XicorAttention: Time Series Transformer Using Attention with Nonlinear Correlation
This work addresses the limitation of existing attention mechanisms in time series forecasting for applications requiring nonlinear dependency modeling, representing an incremental improvement.
The paper tackled the problem of capturing nonlinear dependencies in time series forecasting by proposing XicorAttention, a novel attention mechanism based on Chatterjee's rank correlation coefficient, which improved forecasting accuracy by up to 9.1% compared to existing models.

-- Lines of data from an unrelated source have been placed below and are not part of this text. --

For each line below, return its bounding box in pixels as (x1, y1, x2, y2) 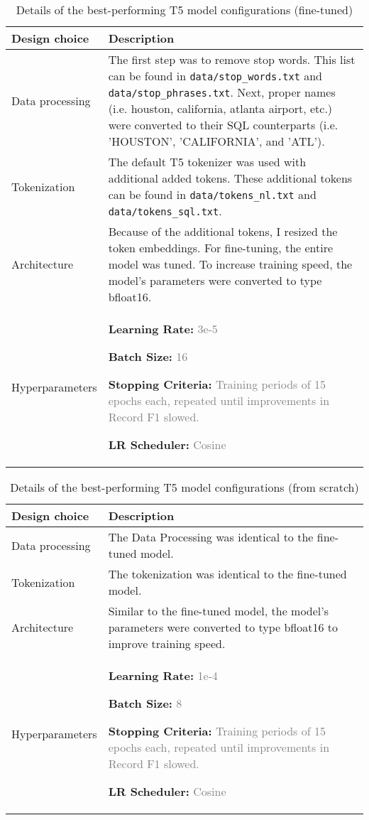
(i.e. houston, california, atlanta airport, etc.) (108, 100, 333, 117)
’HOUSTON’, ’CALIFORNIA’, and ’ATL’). (108, 133, 325, 149)
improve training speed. (108, 635, 226, 652)
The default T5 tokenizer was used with (108, 153, 307, 170)
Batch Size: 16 (108, 348, 188, 365)
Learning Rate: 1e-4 (108, 667, 218, 684)
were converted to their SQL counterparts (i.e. (108, 117, 338, 133)
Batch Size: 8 (108, 695, 182, 711)
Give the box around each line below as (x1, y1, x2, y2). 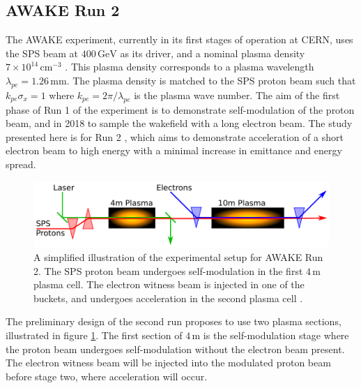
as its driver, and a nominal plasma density (120, 45, 305, 60)
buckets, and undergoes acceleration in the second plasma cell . (33, 290, 303, 305)
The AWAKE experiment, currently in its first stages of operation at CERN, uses (6, 32, 353, 47)
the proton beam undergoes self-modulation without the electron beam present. (6, 341, 345, 356)
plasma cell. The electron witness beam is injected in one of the (33, 277, 305, 292)
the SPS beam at (6, 45, 79, 60)
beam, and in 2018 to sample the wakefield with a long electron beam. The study (6, 116, 353, 130)
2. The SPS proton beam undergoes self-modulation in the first (33, 263, 303, 278)

Various Transformer-based models have been proposed for time series forecasting. These models leverage the self-attention mechanism to capture long-term temporal or variate dependencies in sequences. Existing methods can be divided into two approaches: (1) reducing computational cost of attention by making the calculations sparse, and (2) reshaping the input data to aggregate temporal features. However, existing attention mechanisms may not adequately capture inherent nonlinear dependencies present in time series data, leaving room for improvement. In this study, we propose a novel attention mechanism based on Chatterjee's rank correlation coefficient, which measures nonlinear dependencies between variables. Specifically, we replace the matrix multiplication in standard attention mechanisms with this rank coefficient to measure the query-key relationship. Since computing Chatterjee's correlation coefficient involves sorting and ranking operations, we introduce a differentiable approximation employing SoftSort and SoftRank. Our proposed mechanism, ``XicorAttention,'' integrates it into several state-of-the-art Transformer models. Experimental results on real-world datasets demonstrate that incorporating nonlinear correlation into the attention improves forecasting accuracy by up to approximately 9.1\% compared to existing models.